*EXERCISE INSTRUCTIONS:* All lines from the one that has "attributes and use" onward to the end of the records below are to be returned exactly; pictures are to be skipped.

-- DATA SHOWN follows --

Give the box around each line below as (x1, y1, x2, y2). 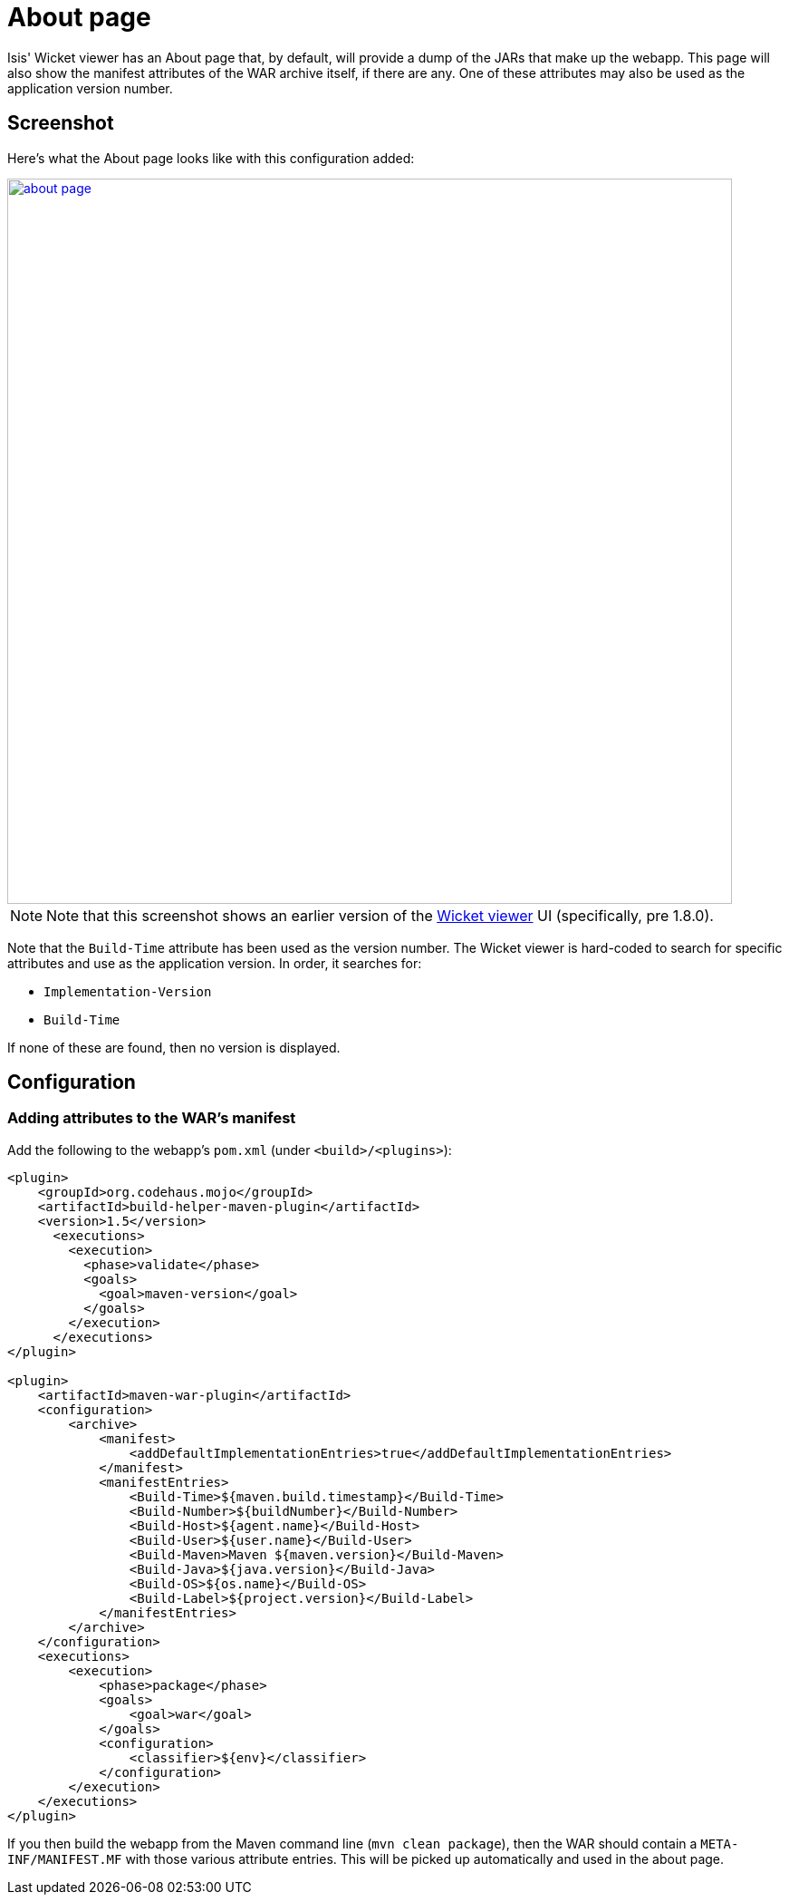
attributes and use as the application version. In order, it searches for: (7, 955, 422, 971)
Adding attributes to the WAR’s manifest (7, 1109, 296, 1128)
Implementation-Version (43, 984, 212, 999)
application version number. (7, 80, 173, 96)
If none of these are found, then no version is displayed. (7, 1039, 341, 1055)
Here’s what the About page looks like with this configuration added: (7, 150, 415, 166)
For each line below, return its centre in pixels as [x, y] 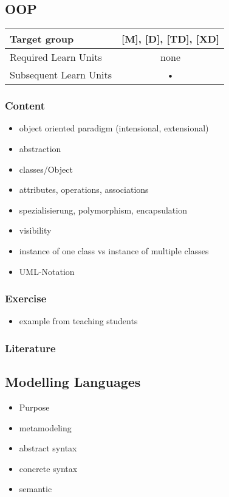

-- DATA SHOWN concluded --

*RESPONSE:*
attributes and use as the application version. In order, it searches for: (7, 955, 422, 971)
Adding attributes to the WAR’s manifest (7, 1109, 296, 1128)
Implementation-Version (43, 984, 212, 999)
application version number. (7, 80, 173, 96)
If none of these are found, then no version is displayed. (7, 1039, 341, 1055)
Here’s what the About page looks like with this configuration added: (7, 150, 415, 166)
For each line below, return its centre in pixels as [x, y] 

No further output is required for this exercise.